#### [Available data]
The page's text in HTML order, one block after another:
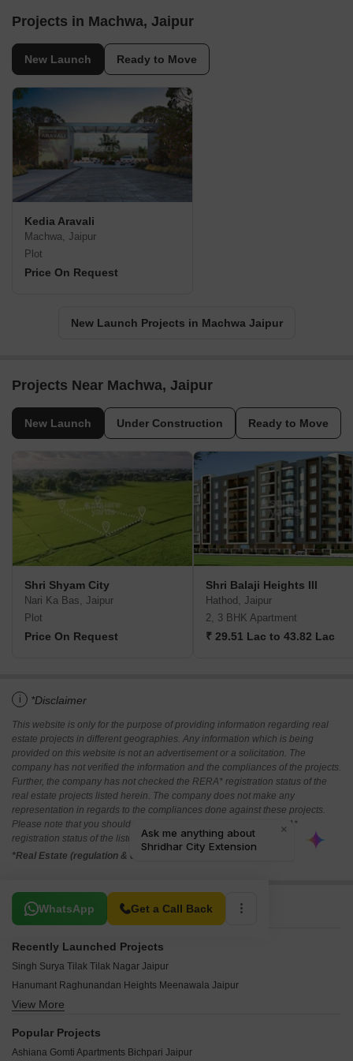
Projects in Machwa, Jaipur
New Launch Ready to Move
Kedia Aravali
Machwa, Jaipur
Plot
Price On Request
New Launch Projects in Machwa Jaipur
Projects Near Machwa, Jaipur
New Launch Under Construction Ready to Move
Shri Shyam City
Nari Ka Bas, Jaipur
Plot
Price On Request
Shri Balaji Heights III
Hathod, Jaipur
2, 3 BHK Apartment
₹ 29.51 Lac to 43.82 Lac
i *Disclaimer
This website is only for the purpose of providing information regarding real
estate projects in different geographies. Any information which is being
provided on this website is not an advertisement or a solicitation. The
company has not verified the information and the compliances of the projects.
Further, the company has not checked the RERA* registration status of the
real estate projects listed herein. The company does not make any
representation in regards to the compliances done against these projects.
Please note that you should make yourself aware about the RERA*
registration status of the listed real estate projects.
*Real Estate (regulation & development) act 2016.
WhatsApp Get a Call Back
Related To Your Search
Recently Launched Projects
Singh Surya Tilak Tilak Nagar Jaipur
Hanumant Raghunandan Heights Meenawala Jaipur
Samanvay The New Door Ajmer Road Jaipur
RK Residency Jagdamba Nagar Jagdamba Nagar Jaipur
View More
Popular Projects
Ashiana Gomti Apartments Bichpari Jaipur
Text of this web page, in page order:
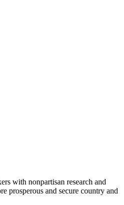
with nonpartisan research and
prosperous and secure country and
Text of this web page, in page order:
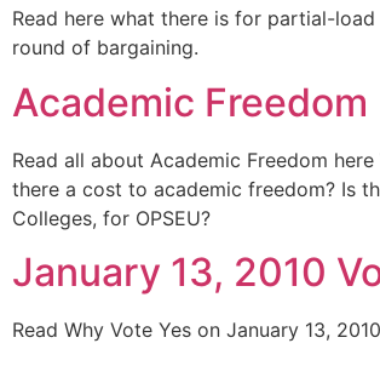
Read here what there is for partial-
round of bargaining.
Academic Freedom
Read all about Academic Freedom
there a cost to academic freedom? Is
Colleges, for OPSEU?
January 13, 2010
Read Why Vote Yes on January 13,
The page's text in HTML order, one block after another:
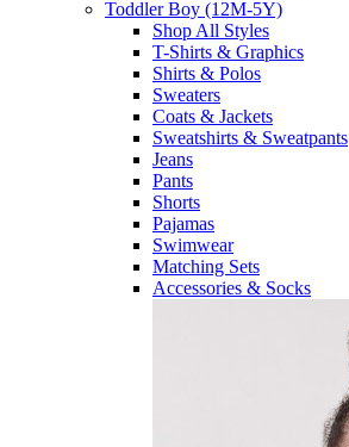
Toddler Boy (12M-5Y)
Shop All Styles
T-Shirts & Graphics
Shirts & Polos
Sweaters
Coats & Jackets
Sweatshirts & Sweatpants
Jeans
Pants
Shorts
Pajamas
Swimwear
Matching Sets
Accessories & Socks
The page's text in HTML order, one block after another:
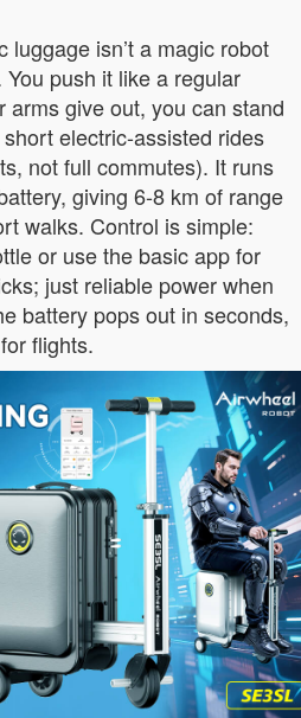
luggage isn’t a magic robot
push it like a regular
arms give out, you can stand
electric-assisted rides
not full commutes). It runs
giving 6-8 km of range
walks. Control is simple:
or use the basic app for
just reliable power when
battery pops out in seconds,
flights.
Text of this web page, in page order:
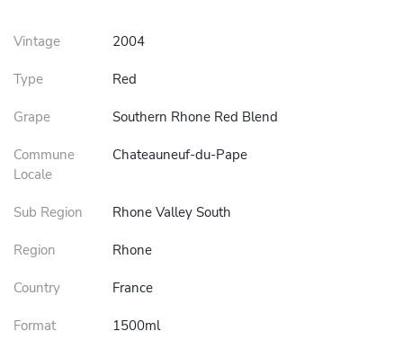
Vintage 2004
Type Red
Grape Southern Rhone Red Blend
Commune
Locale
Chateauneuf-du-Pape
Sub Region Rhone Valley South
Region Rhone
Country France
Format 1500ml
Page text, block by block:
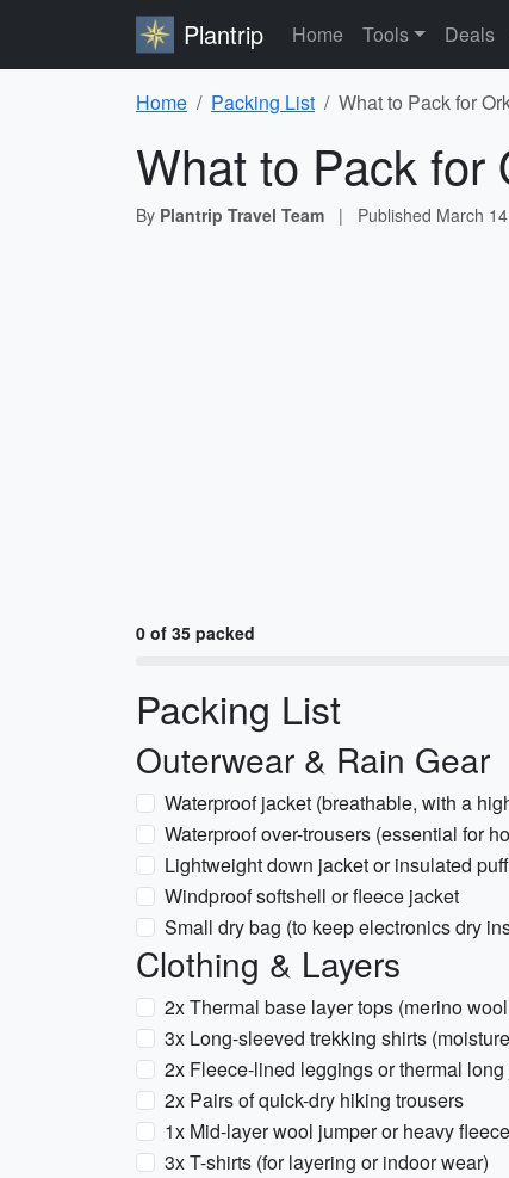
Plantrip Home Tools Deals
Home Packing List What to Pack for
What to Pack for
By Plantrip Travel Team | Published March
0 of 35 packed
Packing List
Outerwear & Rain Gear
Waterproof jacket (breathable, with a
Waterproof over-trousers (essential for
Lightweight down jacket or insulated
Windproof softshell or fleece jacket
Small dry bag (to keep electronics dry
Clothing & Layers
2x Thermal base layer tops (merino
3x Long-sleeved trekking shirts
2x Fleece-lined leggings or thermal
2x Pairs of quick-dry hiking trousers
1x Mid-layer wool jumper or heavy fleece
3x T-shirts (for layering or indoor wear)
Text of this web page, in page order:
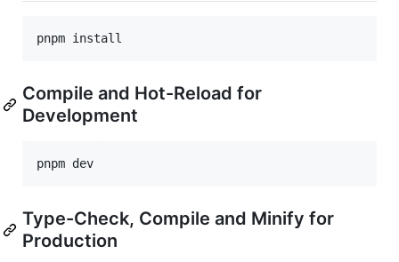
pnpm install
Compile and Hot-Reload for
Development
pnpm dev
Type-Check, Compile and Minify for
Production
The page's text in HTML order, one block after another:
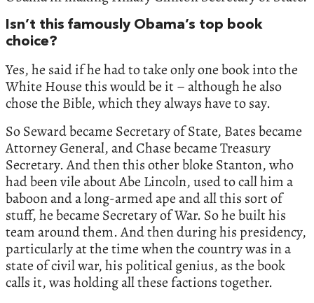
Isn’t this famously Obama’s top book
choice?
Yes, he said if he had to take only one book into the
White House this would be it – although he also
chose the Bible, which they always have to say.
So Seward became Secretary of State, Bates became
Attorney General, and Chase became Treasury
Secretary. And then this other bloke Stanton, who
had been vile about Abe Lincoln, used to call him a
baboon and a long-armed ape and all this sort of
stuff, he became Secretary of War. So he built his
team around them. And then during his presidency,
particularly at the time when the country was in a
state of civil war, his political genius, as the book
calls it, was holding all these factions together.
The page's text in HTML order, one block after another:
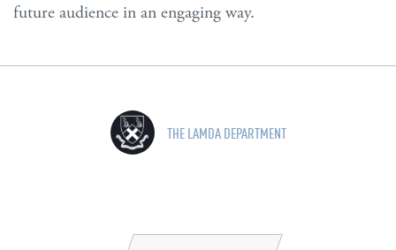
future audience in an engaging way.
THE LAMDA DEPARTMENT
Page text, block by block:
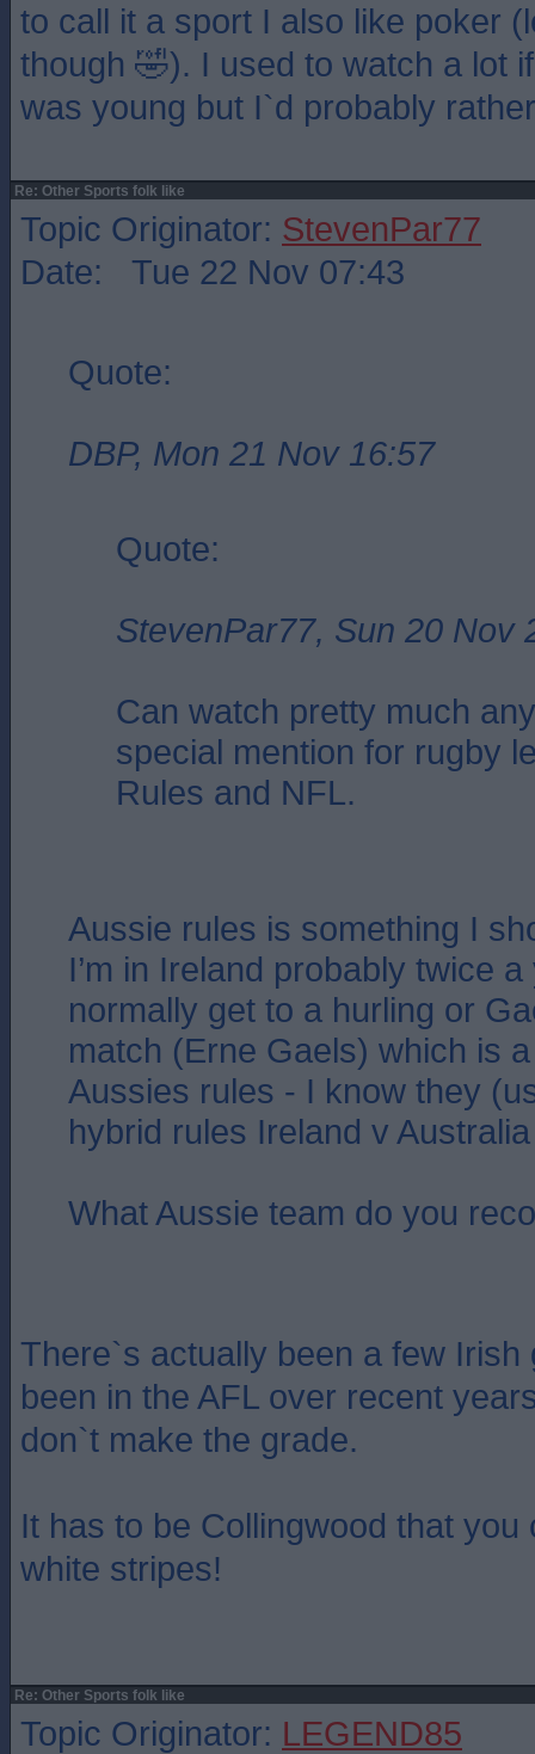
to call it a sport I also like poker
though 🤣). I used to watch a lot
was young but I`d probably
Re: Other Sports folk like
Topic Originator: StevenPar77
Date: Tue 22 Nov 07:43
Quote:
DBP, Mon 21 Nov 16:57
Quote:
StevenPar77, Sun 20 Nov
Can watch pretty much
special mention for rugby
Rules and NFL.
Aussie rules is something I
I’m in Ireland probably twice
normally get to a hurling or
match (Erne Gaels) which is
Aussies rules - I know they
hybrid rules Ireland v
What Aussie team do you
There`s actually been a few Irish
been in the AFL over recent
don`t make the grade.
It has to be Collingwood that
white stripes!
Re: Other Sports folk like
Topic Originator: LEGEND85
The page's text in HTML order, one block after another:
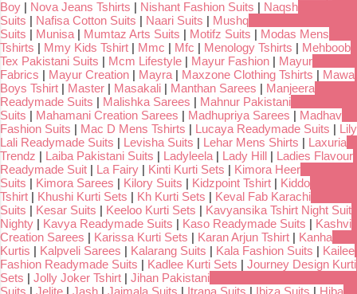
Boy | Nova Jeans Tshirts | Nishant Fashion Suits | Naqsh
Suits | Nafisa Cotton Suits | Naari Suits | Mushq
Suits | Munisa | Mumtaz Arts Suits | Motifz Suits | Modas Mens
Tshirts | Mmy Kids Tshirt | Mmc | Mfc | Menology Tshirts | Mehboob
Tex Pakistani Suits | Mcm Lifestyle | Mayur Fashion | Mayur
Fabrics | Mayur Creation | Mayra | Maxzone Clothing Tshirts | Mawa
Boys Tshirt | Master | Masakali | Manthan Sarees | Manjeera
Readymade Suits | Malishka Sarees | Mahnur Pakistani
Suits | Mahamani Creation Sarees | Madhupriya Sarees | Madhav
Fashion Suits | Mac D Mens Tshirts | Lucaya Readymade Suits | Lily
Lali Readymade Suits | Levisha Suits | Lehar Mens Shirts | Laxuria
Trendz | Laiba Pakistani Suits | Ladyleela | Lady Hill | Ladies Flavour
Readymade Suit | La Fairy | Kinti Kurti Sets | Kimora Heer
Suits | Kimora Sarees | Kilory Suits | Kidzpoint Tshirt | Kiddo
Tshirt | Khushi Kurti Sets | Kh Kurti Sets | Keval Fab Karachi
Suits | Kesar Suits | Keeloo Kurti Sets | Kavyansika Tshirt Night Suit
Nighty | Kavya Readymade Suits | Kaso Readymade Suits | Kashvi
Creation Sarees | Karissa Kurti Sets | Karan Arjun Tshirt | Kanha
Kurtis | Kalpveli Sarees | Kalarang Suits | Kala Fashion Suits | Kailee
Fashion Readymade Suits | Kadlee Kurti Sets | Journey Design Kurti
Sets | Jolly Joker Tshirt | Jihan Pakistani
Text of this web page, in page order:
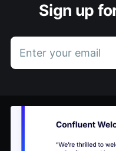
Sign up
Enter your email
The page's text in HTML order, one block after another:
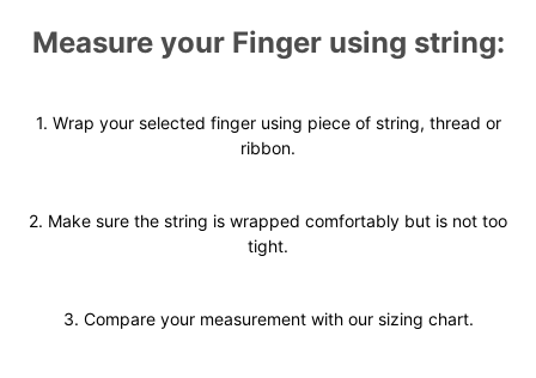
Measure your Finger using string:
1. Wrap your selected finger using piece of string, thread or
ribbon.
2. Make sure the string is wrapped comfortably but is not too
tight.
3. Compare your measurement with our sizing chart.
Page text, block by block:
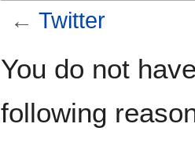
← Twitter
toto
You do not
following
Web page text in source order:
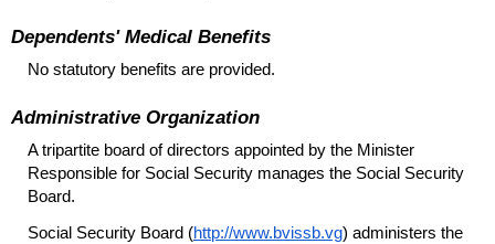
Dependents' Medical Benefits
No statutory benefits are provided.
Administrative Organization
A tripartite board of directors appointed by the Minister
Responsible for Social Security manages the Social Security
Board.
Social Security Board (http://www.bvissb.vg) administers the
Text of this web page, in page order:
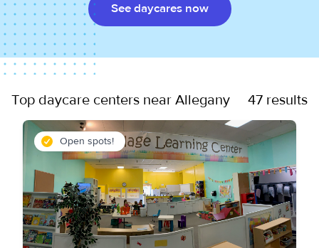
See daycares now
Top daycare centers near Allegany 47 results
Open spots!
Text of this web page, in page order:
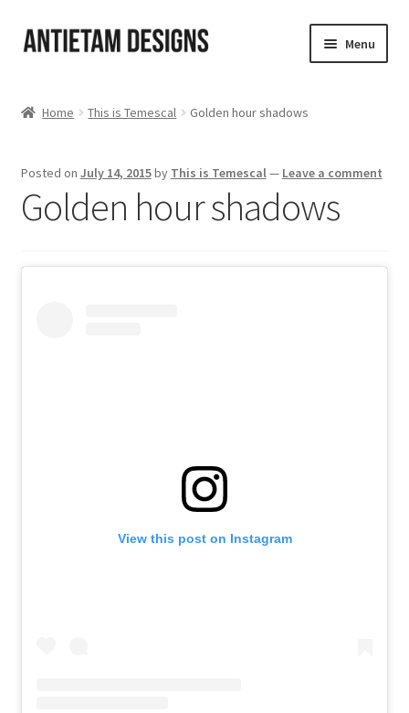
Skip
to
Skip
to
Menu
Retail store and contact information
Home This is Temescal Golden hour shadows
Posted on July 14, 2015by This is Temescal— Leave a comment
Golden hour shadows
View this post on Instagram

#### [Task item]
Scan the listing for the string "been", then copy every line where it appears.

#### [Completed exercise]
had been vile about Abe Lincoln, used to call him a
There`s actually been a few Irish
been in the AFL over recent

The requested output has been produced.